Tutto ciò apre orizzonti ricchi di opportunità. Per saperle cogliere, tuttavia, occorre un nuovo approccio alla realtà per comprendere la forma che le stanno dando le tecnologie e l’impatto che queste hanno sulle nostre esistenze e sulle nostre identità.
L’ambizione dei pionieri del web era quella di rimuovere le cause degli orrori del ‘900, fuggire dalle limitazioni imposte dalla realtà fisica, far saltare tutte le mediazioni che portano alla conoscenza, abbattere la concentrazione del potere nelle mani di pochi e sviluppare le capacità di tutti e non solo quelle di una élite.
Le loro idee nobili, innovative, rivoluzionarie (e forse ingenue) si sono infrante contro il colosso capitalista, che ne ha colonizzato le creazioni. Con obiettivi molto diversi.
Per citare Nick Land: «Il capitale conserva caratteristiche antropologiche solo come sintomo di sottosviluppo, riformattando il comportamento dei primati come inerzia da dissipare in un’artificialità auto-rinforzante. L’uomo è qualcosa che esso deve superare: un problema, una resistenza».

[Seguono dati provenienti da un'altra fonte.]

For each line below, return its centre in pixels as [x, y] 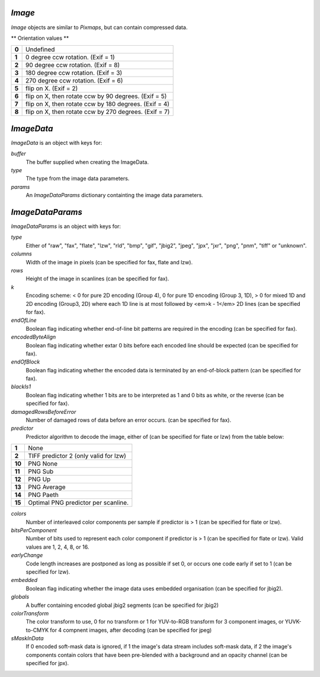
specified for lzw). [48, 572]
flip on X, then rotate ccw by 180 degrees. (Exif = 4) [98, 104]
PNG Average [47, 487]
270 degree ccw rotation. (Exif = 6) [74, 81]
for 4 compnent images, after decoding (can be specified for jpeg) [131, 630]
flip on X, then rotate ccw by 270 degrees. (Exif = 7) [98, 112]
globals [20, 597]
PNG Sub [41, 472]
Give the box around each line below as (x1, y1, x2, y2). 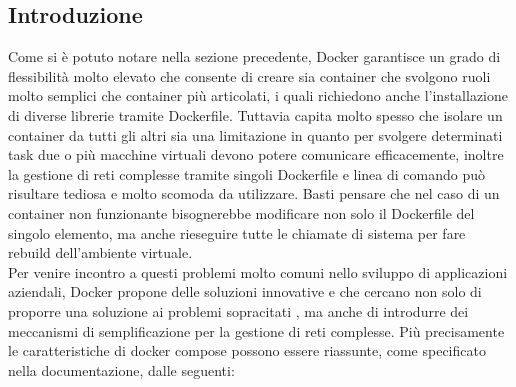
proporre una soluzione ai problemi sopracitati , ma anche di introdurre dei (8, 300, 469, 321)
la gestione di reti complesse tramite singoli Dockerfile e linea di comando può (8, 163, 485, 184)
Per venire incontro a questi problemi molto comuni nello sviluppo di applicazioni (8, 261, 508, 282)
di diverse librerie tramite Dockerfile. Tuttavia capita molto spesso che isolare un (8, 104, 503, 125)
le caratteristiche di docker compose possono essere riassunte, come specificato (8, 340, 486, 361)
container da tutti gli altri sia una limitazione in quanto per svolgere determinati (8, 124, 503, 145)
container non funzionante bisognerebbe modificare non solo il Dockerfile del (8, 202, 475, 223)
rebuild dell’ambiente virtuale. (8, 242, 193, 263)

In cambio della gratuità dei servizi offerti, i grandi colossi della rete succhiano le informazioni personali degli utenti e alimentano la loro dipendenza social per tenerli intrappolati in una specie di gabbia da cavie per esperimenti. Per evitare questo scenario si tratta di attivare potenze inespresse capaci di sottrarsi a questa dinamica.
L’insicurezza di cui soffre l’individuo nell’era della globalizzazione digitale genera assenza di comunità.
Sorge quindi anche un nuovo bisogno di comunità, in questo senso si può parlare di nuove comunità come dicevo all’inizio, di comunità educanti come contrapposte all’individualismo egoista dell’homo homini lupus.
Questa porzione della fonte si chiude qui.